# Invincible Amano shrimp?



## Nlewis (Dec 1, 2015)

Iwagumist said:


> I woke up this morning to quite a suprise... one of my new amano shrimp (his name is Claude :grin2 was crawling around in front of my TV, about 30 ft from 30 gallon jungle scape, which is in a completely different room and separated by a hallway. He was covered in dust bunnies and I quickly threw him back in the tank; he is acting completely normal despite the fact that he was out of the water for at least 10 minutes, probably more. This strange occurrence has posed me with multiple questions:
> 
> 1. How long can amanos and other shrimp survive out of water?
> 
> ...


I believe this is somewhat common. The guy at my LFS told me that if the water level is to high the amanos will crawl from tank to tank.


----------



## WaterLife (Jul 1, 2015)

1. Not sure, but they will surely dry up and die in a short amount of time (had multiple crayfish do this in the past).
2. It's possible for another fish to scare a fish or shrimp out of a tank. Also possible it just crawled out if water line was near the tank rim.
3. Don't need a lid, but keep the water line at least an inch below the tank rim (keeps them from crawling out, but still possible it could be scared by a fish to jump/backward tail dash out).
4. Only common if the said factors are there (aggressors, poor water quality, water line too close to rim).
5. Poor water quality is another reason fish, shrimp or even some snails, will crawl/jump out of a tank in attempts to reach a better water quality source.


----------



## Yukiharu (May 3, 2014)

Amanos also have a tendency to migrate to other bodies of water in their home environment. They're supposedly a marsh shrimp so it's essential for their survival.


----------



## Iwagumist (Jan 4, 2016)

WaterLife said:


> 3. Don't need a lid, but keep the water line at least an inch below the tank rim (keeps them from crawling out, but still possible it could be scared by a fish to jump/backward tail dash out).


My tank has on of those black plastic rims (not rimless). Should I keep the water 1 in. below the top of the black rim or the bottom?

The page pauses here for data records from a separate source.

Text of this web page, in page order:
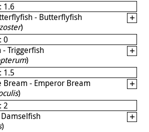
1.6
- Butterflyfish
)
0
- Triggerfish
)
1.5
Bream - Emperor Bream
)
2
)

I think it is kind of ugly when the water level is visible below the plastic rim.


----------



## WaterLife (Jul 1, 2015)

I would keep the water level 1 inch or so below the overhanged lip/ledge (that the tops/lids rest on). Larger tanks have a bigger black trim than smaller tanks, so it varies whether the water line would end up below the black trim or not.

I assume there is no lid.

Good info Yuki! I was not aware.


----------



## Jaxfisher (Jun 2, 2013)

I've had Amanos crawl out of pitchers and tanks, regardless of the water line. I definitely recommend keeping them covered and make sure all cut-outs on the lid are well covered. They are little Houdinis.


----------



## WaterLife (Jul 1, 2015)

Hmm, maybe.
Can Amano's climb up glass?

I've had a bunch of different inverts and the only ones that would try and crawl out were crayfish (they would climb airline tubes and filter tubes). Amanos, ghost shrimp, vampire shrimp, bamboo shrimp and dwarf shrimp (Neocaridina and Caridina) would never even attempt to crawl out of my tanks, or even above the water surface for that matter. Lids on the tank or not.
Back when I had crays, they might have just been crawling out due to incorrect GH, KH, temp, or pH (not nitrogen issues). Not sure. That was back when I didn't know anything about water chemistry. But they were molting fine and breeding a ton so I doubt water quality was really any issue. Oh wait, the tanks were crowded so maybe they were trying to go somewhere else in attempts to establish their own territory.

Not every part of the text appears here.